Recorded data:
═══

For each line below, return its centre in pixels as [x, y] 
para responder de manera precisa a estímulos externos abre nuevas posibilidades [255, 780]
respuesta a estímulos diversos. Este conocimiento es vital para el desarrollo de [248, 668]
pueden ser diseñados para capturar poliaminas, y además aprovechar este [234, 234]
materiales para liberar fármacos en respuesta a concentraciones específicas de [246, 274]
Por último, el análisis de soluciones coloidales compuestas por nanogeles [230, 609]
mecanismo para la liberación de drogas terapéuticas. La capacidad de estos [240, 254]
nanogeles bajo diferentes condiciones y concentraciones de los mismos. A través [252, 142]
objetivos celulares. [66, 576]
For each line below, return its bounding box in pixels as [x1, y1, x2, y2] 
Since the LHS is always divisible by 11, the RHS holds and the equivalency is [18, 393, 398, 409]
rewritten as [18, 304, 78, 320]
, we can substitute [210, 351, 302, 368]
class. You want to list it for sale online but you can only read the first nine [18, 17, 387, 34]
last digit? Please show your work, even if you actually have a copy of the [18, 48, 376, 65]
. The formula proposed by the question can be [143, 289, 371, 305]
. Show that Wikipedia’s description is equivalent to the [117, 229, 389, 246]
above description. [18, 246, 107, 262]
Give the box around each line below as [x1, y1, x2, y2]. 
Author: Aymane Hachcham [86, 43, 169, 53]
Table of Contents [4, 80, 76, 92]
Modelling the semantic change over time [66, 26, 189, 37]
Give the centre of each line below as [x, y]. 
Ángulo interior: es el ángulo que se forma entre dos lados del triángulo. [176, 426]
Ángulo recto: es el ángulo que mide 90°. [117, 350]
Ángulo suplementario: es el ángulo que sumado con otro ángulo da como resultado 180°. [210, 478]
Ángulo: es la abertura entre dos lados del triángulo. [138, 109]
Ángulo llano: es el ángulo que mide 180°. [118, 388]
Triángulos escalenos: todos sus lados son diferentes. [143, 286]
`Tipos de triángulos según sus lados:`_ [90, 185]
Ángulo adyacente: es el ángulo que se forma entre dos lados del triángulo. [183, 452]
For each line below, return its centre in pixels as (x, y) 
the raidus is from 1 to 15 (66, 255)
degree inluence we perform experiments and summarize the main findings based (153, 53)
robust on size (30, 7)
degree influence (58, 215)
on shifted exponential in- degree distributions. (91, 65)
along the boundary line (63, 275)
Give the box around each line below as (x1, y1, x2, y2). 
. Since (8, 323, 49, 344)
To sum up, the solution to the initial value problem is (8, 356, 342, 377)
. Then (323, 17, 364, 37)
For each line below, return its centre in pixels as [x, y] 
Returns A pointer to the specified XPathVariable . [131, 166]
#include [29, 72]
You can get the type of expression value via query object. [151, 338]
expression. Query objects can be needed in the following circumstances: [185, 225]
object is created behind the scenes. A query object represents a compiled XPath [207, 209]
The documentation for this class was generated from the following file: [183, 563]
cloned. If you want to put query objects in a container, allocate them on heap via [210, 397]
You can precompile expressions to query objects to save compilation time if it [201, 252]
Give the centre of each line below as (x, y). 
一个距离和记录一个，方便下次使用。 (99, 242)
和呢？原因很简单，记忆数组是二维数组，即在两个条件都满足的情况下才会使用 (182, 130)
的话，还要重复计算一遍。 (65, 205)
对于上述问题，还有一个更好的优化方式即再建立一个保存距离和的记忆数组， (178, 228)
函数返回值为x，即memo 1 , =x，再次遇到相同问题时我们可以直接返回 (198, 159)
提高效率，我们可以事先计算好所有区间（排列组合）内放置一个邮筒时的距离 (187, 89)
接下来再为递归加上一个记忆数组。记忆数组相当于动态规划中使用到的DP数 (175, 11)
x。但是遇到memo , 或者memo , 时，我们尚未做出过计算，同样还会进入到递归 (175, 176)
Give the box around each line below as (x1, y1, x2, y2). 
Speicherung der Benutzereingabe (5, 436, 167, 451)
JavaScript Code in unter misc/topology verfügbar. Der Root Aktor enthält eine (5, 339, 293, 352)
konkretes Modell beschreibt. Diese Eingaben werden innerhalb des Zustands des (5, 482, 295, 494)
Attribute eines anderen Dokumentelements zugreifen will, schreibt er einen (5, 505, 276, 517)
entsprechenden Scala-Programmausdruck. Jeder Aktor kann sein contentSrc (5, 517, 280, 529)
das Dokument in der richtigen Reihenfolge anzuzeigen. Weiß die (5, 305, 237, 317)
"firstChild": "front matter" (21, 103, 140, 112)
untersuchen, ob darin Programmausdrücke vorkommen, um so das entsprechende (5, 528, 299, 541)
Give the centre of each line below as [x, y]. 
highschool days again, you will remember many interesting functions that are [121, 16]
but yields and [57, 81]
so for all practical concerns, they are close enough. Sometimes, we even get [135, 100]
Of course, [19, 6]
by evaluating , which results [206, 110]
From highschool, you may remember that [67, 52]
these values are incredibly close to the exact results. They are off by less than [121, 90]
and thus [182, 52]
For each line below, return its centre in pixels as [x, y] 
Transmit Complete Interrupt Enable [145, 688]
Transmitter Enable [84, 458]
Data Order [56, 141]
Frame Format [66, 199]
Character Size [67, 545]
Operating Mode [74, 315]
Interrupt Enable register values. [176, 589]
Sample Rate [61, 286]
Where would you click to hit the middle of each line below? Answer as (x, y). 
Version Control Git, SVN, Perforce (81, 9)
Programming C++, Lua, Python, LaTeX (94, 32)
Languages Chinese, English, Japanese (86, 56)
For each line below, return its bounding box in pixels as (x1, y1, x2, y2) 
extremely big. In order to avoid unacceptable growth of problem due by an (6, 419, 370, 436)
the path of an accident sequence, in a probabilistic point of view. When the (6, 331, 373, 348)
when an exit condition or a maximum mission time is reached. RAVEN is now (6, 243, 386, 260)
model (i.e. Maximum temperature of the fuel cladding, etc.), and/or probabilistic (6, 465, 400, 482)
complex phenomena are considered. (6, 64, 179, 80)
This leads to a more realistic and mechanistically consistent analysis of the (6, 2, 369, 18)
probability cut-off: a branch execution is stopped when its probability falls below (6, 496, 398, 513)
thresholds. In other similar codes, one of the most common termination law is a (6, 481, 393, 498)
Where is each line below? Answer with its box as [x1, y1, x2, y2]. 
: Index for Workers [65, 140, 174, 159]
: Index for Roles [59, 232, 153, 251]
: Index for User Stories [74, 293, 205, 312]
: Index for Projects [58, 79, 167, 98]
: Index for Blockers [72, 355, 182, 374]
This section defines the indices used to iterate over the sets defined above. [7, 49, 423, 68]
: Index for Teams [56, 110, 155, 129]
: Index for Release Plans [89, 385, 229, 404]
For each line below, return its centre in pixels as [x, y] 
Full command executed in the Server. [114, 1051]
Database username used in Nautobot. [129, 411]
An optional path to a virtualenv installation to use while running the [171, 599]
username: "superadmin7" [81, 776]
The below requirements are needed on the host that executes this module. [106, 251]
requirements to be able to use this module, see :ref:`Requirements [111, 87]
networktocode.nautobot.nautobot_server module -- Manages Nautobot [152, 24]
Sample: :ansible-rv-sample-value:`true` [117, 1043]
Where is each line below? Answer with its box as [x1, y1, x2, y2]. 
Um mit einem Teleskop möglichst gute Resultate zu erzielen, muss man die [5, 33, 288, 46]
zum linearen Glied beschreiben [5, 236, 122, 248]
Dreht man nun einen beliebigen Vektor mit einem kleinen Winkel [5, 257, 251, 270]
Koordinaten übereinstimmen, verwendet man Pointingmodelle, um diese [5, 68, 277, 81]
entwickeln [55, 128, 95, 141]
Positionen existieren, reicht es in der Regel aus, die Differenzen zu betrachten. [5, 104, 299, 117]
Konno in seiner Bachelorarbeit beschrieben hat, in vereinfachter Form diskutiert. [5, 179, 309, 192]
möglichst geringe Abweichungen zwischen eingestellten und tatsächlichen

═══

_Aim of the exercise_
Reproduce, word for word and in full, only the lines above that start at the line with "接下来再为递归加上一个记忆数组。记忆数组相当于动态规划中使用到的DP数 (175, 11)" and run through the line with "Speicherung der Benutzereingabe", both ends included.

_Answer to the exercise_
接下来再为递归加上一个记忆数组。记忆数组相当于动态规划中使用到的DP数 (175, 11)
x。但是遇到memo , 或者memo , 时，我们尚未做出过计算，同样还会进入到递归 (175, 176)
Give the box around each line below as (x1, y1, x2, y2). 
Speicherung der Benutzereingabe (5, 436, 167, 451)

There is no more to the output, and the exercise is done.